Given $f: L(\mathbb{R}^n, \mathbb{R}^k) \to \mathbb{R}$ where $f(A)=|Ax|^2$ and fix $x\in \mathbb{R}^n$ then find $\partial_H f(A)$ where $H\in L(\mathbb{R}^n, \mathbb{R}^k)$.

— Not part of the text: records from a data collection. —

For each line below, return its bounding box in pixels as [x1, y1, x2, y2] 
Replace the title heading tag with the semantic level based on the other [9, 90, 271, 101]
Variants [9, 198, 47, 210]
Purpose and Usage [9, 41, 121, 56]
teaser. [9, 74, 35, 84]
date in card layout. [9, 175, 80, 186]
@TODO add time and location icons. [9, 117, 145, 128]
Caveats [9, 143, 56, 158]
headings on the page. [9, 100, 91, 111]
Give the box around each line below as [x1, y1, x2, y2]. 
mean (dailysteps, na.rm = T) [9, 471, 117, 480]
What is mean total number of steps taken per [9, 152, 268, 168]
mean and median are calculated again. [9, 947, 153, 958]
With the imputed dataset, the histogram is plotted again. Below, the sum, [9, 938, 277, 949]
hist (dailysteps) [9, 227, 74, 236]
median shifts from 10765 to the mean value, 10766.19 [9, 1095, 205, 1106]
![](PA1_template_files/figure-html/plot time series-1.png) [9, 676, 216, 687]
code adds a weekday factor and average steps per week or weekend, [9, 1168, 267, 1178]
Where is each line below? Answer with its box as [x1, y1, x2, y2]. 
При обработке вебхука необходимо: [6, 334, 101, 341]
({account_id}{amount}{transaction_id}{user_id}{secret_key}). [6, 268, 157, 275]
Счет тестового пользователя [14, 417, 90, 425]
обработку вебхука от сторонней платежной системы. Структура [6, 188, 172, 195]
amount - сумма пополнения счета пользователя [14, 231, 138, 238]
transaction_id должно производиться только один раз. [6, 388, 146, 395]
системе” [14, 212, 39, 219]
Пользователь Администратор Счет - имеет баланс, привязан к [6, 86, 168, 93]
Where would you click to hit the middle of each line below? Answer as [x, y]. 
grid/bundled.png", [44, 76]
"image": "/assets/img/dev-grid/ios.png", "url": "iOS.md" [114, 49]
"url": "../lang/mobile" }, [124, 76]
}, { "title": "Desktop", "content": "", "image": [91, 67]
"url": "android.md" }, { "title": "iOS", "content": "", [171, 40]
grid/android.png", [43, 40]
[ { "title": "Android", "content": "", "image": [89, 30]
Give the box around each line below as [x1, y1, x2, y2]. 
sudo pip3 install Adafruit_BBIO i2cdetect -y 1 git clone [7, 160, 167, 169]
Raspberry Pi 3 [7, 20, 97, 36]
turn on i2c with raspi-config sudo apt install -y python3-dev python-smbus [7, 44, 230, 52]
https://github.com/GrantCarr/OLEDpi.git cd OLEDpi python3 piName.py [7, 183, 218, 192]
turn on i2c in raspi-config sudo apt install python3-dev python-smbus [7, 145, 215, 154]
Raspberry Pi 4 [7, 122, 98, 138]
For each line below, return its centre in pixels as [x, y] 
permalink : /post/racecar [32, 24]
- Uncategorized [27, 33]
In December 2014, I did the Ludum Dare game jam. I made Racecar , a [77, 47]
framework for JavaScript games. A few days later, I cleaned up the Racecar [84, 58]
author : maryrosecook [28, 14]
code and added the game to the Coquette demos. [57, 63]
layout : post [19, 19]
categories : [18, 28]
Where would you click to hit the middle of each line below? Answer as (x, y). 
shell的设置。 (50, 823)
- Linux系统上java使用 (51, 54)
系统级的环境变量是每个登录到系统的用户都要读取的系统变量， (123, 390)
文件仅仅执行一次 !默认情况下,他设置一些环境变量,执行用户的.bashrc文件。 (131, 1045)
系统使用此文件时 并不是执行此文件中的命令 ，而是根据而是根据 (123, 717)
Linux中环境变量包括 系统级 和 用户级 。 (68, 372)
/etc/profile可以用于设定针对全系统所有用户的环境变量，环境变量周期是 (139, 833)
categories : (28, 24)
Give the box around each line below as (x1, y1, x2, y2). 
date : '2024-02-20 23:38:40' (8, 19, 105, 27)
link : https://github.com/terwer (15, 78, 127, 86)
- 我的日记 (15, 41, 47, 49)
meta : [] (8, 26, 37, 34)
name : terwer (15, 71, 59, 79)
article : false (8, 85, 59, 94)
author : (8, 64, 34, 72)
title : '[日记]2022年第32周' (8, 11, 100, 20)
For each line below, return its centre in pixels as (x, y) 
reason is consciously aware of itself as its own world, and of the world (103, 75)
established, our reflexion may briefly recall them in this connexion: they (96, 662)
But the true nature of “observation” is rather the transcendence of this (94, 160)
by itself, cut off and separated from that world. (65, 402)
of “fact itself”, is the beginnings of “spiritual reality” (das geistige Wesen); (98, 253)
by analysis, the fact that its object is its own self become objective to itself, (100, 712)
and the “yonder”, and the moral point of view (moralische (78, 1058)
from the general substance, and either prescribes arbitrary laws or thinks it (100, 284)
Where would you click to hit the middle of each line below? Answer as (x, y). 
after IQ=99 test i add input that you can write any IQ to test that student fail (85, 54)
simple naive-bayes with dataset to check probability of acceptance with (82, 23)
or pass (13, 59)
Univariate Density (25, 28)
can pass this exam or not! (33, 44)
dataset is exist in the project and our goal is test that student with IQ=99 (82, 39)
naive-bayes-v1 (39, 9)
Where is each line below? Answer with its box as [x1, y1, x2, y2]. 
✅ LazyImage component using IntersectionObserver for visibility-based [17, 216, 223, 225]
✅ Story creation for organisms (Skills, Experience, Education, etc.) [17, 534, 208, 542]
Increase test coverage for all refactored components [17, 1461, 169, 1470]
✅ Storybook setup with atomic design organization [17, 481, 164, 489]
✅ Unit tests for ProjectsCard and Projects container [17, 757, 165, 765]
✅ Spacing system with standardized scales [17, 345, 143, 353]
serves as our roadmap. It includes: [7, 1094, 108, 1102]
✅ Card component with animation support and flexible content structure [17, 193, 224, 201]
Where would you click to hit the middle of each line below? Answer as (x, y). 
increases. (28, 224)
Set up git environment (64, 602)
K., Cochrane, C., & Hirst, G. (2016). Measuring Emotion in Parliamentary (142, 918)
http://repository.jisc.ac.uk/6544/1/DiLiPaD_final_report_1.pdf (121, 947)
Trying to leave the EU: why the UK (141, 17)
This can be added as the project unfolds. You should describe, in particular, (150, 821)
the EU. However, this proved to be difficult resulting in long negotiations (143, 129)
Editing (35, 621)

My attempt: $$ \partial_H f(A) = \lim_{t\to 0}\left(\frac{|(A+t\cdot H)x|^2 - |Ax|^2)}{t}\right)\\ = \lim_{t\to 0}\left(\frac{\sum_{j=1}^k\left(\sum_{i=1}^n (a_{ji} + t\cdot h_{ji})x_i\right)^2-\sum_{j=1}^k\left(\sum_{i=1}^n a_{ji}x_i\right)^2}{t}\right)\\ = \lim_{t\to 0}\left(\frac{\sum_{j=1}^k\left(\sum_{i=1}^n a_{ji}x_i\right)^2 + 2t\sum_{j=1}^k\left(\sum_{i=1}^n (a_{ji}x_i) \sum_{i=1}^n(h_{ji}x_i)\right) + t^2\sum_{j=1}^k\left(\sum_{i=1}^n h_{ji} x_i\right)^2-\sum_{j=1}^k\left(\sum_{i=1}^n a_{ji}x_i\right)^2}{t}\right)\\ = \left(2\sum_{j=1}^k\left(\sum_{i=1}^n (a_{ji}x_i) \sum_{i=1}^n(h_{ji}x_i)\right)\right)\\ $$ however I can't seem to simplify this further.

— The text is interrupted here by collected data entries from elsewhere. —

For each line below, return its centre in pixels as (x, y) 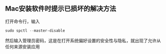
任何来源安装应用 (22, 46)
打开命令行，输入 (22, 21)
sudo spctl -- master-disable (35, 31)
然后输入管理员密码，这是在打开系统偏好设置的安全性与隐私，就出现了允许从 (83, 40)
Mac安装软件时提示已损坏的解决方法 (61, 9)
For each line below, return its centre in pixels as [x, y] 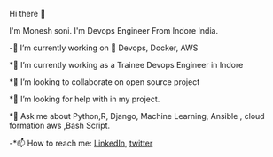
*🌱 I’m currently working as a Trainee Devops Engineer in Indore [126, 65]
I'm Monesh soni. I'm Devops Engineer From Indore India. [114, 30]
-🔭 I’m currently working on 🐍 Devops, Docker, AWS [104, 48]
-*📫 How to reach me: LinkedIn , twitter [81, 143]
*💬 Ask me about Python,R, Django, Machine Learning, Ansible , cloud [137, 116]
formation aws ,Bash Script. [60, 125]
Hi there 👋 [27, 14]
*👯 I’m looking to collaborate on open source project [105, 82]
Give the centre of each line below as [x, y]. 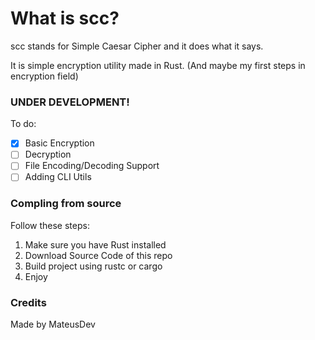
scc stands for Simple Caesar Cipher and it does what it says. [137, 46]
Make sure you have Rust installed [95, 244]
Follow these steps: [50, 225]
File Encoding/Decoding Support [92, 166]
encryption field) [44, 76]
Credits [28, 302]
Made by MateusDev [53, 324]
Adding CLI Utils [58, 177]
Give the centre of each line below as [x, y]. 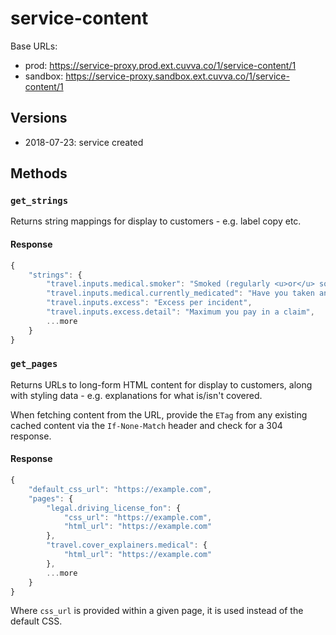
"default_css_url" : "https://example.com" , [120, 489]
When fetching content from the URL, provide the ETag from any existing [159, 414]
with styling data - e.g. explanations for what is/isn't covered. [136, 395]
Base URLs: [34, 46]
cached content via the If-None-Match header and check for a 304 [146, 425]
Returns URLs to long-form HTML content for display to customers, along [161, 384]
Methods [39, 173]
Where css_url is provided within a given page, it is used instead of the [157, 611]
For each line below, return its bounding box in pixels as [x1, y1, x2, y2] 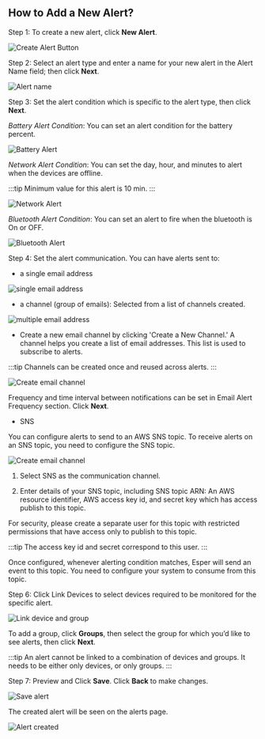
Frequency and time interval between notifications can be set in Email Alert [8, 392, 253, 402]
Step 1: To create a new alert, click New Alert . [8, 27, 157, 36]
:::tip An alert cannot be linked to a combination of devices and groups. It [8, 652, 246, 661]
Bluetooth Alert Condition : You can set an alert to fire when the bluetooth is [8, 214, 253, 224]
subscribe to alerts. [19, 347, 83, 356]
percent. [8, 129, 36, 138]
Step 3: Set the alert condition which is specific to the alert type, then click [8, 97, 252, 106]
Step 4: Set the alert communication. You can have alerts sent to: [8, 253, 220, 263]
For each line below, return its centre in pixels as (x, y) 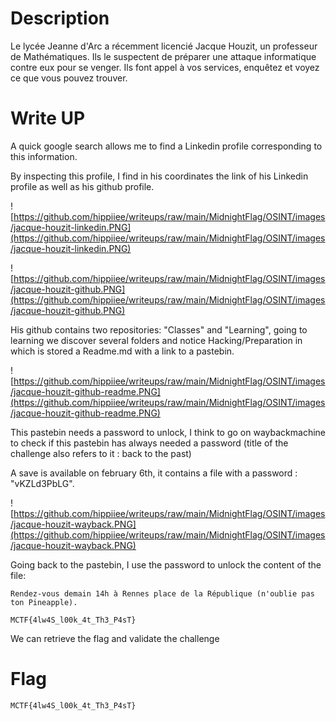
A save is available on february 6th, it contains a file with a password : (154, 473)
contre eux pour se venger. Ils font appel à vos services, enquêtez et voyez (165, 67)
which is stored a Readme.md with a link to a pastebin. (122, 351)
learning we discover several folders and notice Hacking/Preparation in (156, 340)
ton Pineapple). (44, 602)
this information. (44, 156)
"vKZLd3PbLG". (42, 483)
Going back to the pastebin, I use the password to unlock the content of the (166, 564)
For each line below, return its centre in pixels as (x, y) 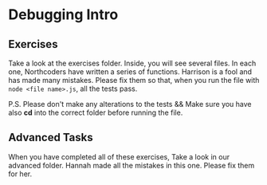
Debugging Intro (63, 15)
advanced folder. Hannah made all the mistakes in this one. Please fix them (132, 165)
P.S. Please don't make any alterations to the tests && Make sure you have (130, 104)
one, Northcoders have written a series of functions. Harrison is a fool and (130, 72)
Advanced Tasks (51, 138)
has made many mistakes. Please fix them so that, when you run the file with (134, 80)
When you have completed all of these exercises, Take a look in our (119, 156)
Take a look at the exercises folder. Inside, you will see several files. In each (132, 63)
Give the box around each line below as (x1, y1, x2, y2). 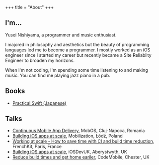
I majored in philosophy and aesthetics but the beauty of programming (5, 41, 150, 47)
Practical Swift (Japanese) (12, 100, 67, 106)
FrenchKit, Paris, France (12, 144, 62, 150)
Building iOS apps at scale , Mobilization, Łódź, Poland (12, 133, 123, 139)
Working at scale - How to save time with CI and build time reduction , (12, 138, 155, 144)
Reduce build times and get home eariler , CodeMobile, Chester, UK (12, 154, 150, 160)
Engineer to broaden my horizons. (5, 57, 75, 63)
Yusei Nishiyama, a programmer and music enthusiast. (5, 32, 117, 38)
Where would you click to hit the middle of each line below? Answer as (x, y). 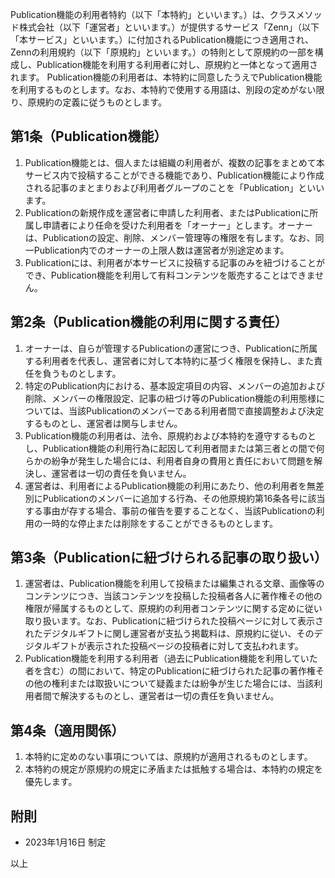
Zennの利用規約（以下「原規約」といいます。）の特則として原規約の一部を (162, 52)
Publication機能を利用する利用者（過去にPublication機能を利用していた (171, 659)
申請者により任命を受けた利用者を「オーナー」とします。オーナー (178, 225)
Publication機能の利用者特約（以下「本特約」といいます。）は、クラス (153, 14)
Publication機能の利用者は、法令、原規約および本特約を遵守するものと (170, 435)
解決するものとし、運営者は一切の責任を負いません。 (169, 696)
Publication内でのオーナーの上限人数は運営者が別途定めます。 (161, 250)
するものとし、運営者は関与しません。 (103, 423)

Assume for the moment that the Frechet derivative $f'(A)$ exists. Then,
$\tag1f(A + v) = f(A) + f'(A)(v) + r(v)\ \text{where}\ \left|\frac{r(v)}{v}\right|\to 0\ \text{as}\ v\to 0.$
We have then
$\tag2\frac{f(A+tu)-f(A)}{t}=\frac{f'(A)(tu)+r(tu)}{t}\to f'(A)(u)\ \text{as}\ t\to 0.$
It follows that
$\tag3(Df_A)(u)=f'(A)(u)$
so it suffices to calculate $f'(A)(u).$
Now, $f$ is a compostion $A\overset g\mapsto Ax\overset h\mapsto |Ax|^2$ and so $f'(A)$ does exist and is given by
$\tag4 f'(A)(u)=h'(g(A))(g'(A))(u)=h'(g(A))(g(u))$
because $g$ is linear. Then,
$\tag5 h'(g(A))(g(u))=h'(Ax)(ux)=2\langle Ax,ux\rangle.$